Eva stumbled to the nearest wall and sank to the ground, memories cycling through her mind like a bad vid. The wind singing through leaves taller than her. Arms burning with fatigue as she climbed. Barest shifting of shadows above her warning of an imminent attack. Dozens of xana closing in. Her fingers went to the scar on her cheek, the one she got that cycle, when a simple resingado gun-running mission had turned into mass murder. She squeezed her eyes shut against the tears welling up in them, because she didn’t deserve to cry, as if she were the victim and not the one who had pulled the trigger.

The Hero of Garilia. The Butcher. Savior. Arsonist. Which one of those would she be to the xana on the holovid?

Why the fuck did it matter?

Breathe, comemierda, she told herself. In and out. Your heart’s fake, but your lungs are still meat balloons. They need air.

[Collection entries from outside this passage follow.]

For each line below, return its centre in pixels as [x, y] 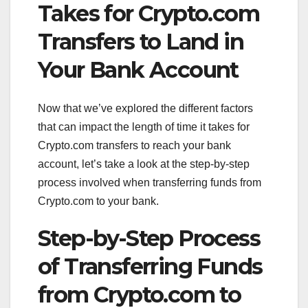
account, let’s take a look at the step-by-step [144, 164]
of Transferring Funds [150, 266]
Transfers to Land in [141, 41]
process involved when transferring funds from [150, 182]
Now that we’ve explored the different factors [145, 108]
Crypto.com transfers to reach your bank [134, 145]
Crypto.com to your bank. [98, 201]
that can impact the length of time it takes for [144, 126]
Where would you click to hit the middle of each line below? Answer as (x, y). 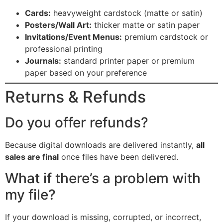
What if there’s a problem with (103, 178)
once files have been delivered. (118, 157)
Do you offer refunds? (77, 123)
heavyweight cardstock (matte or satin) (127, 13)
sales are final (32, 157)
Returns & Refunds (75, 97)
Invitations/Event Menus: (73, 37)
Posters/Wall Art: (58, 25)
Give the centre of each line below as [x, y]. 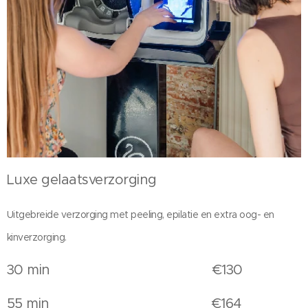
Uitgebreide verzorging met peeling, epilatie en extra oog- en [141, 214]
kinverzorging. [37, 237]
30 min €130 [125, 270]
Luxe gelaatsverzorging [84, 180]
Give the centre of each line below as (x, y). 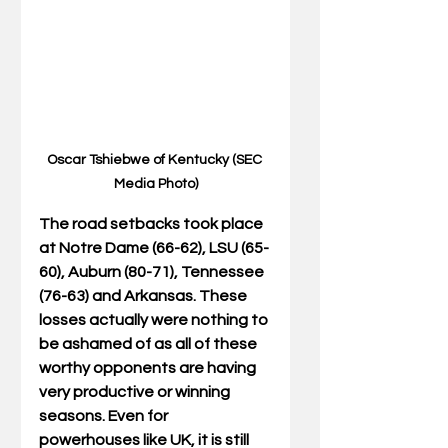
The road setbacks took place (152, 224)
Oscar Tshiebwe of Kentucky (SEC (155, 160)
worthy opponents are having (149, 368)
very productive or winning (136, 392)
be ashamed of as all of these (149, 344)
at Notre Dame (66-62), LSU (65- (154, 248)
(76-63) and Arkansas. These (144, 296)
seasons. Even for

A door opened at the far end of the room and a buasyr entered, wearing a strangely human-looking beige suit, striped, with two sets of cufflinks. Actual, old-fashioned cufflinks. And a puffy white tie—no, a cravat, that’s what it was called. It complemented her dark fur and black spidery eyes, which were only half-focused on the room’s occupants, because some people could talk and send messages at the same time. Her whole look screamed “lawyer,” so Eva assumed this was Leroy’s agent, handler, whatever they were called.

“Congratulations again to you all,” she said. “If you would, please form two lines, and we’ll begin the session. Autographed copies of your holographs with The King will be available for purchase outside.”

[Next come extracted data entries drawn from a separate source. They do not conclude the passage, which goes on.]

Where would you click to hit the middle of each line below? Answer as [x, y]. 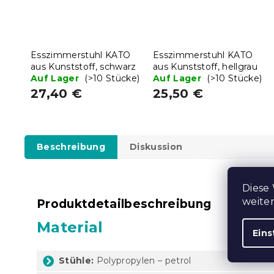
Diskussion [156, 146]
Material [70, 227]
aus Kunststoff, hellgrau [205, 66]
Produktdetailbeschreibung [124, 204]
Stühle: [76, 260]
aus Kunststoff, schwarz [83, 66]
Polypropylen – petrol [143, 260]

Eva snorted and stood, wiping her tears with the back of her hand. She hoped Leroy was getting a big cut of all the credits people were throwing around for this stuff. Good to see he was so popular, though. He deserved it, after everything he’d been through.

She deserved a machete to the back, but she was trying to deserve better.

Swallowing the big lump of emotions gagging her, Eva went to the back of a line. She did a brief dance with a lady who looked like a sumo wrestler with shocking-pink hair, and who apparently wanted to be last for some reason, so Eva let her. She didn’t get what the big deal was.

An ear-pounding blast of theme music started up, and an unseen announcer shouted, “Who’s ready to meet . . . The King?!”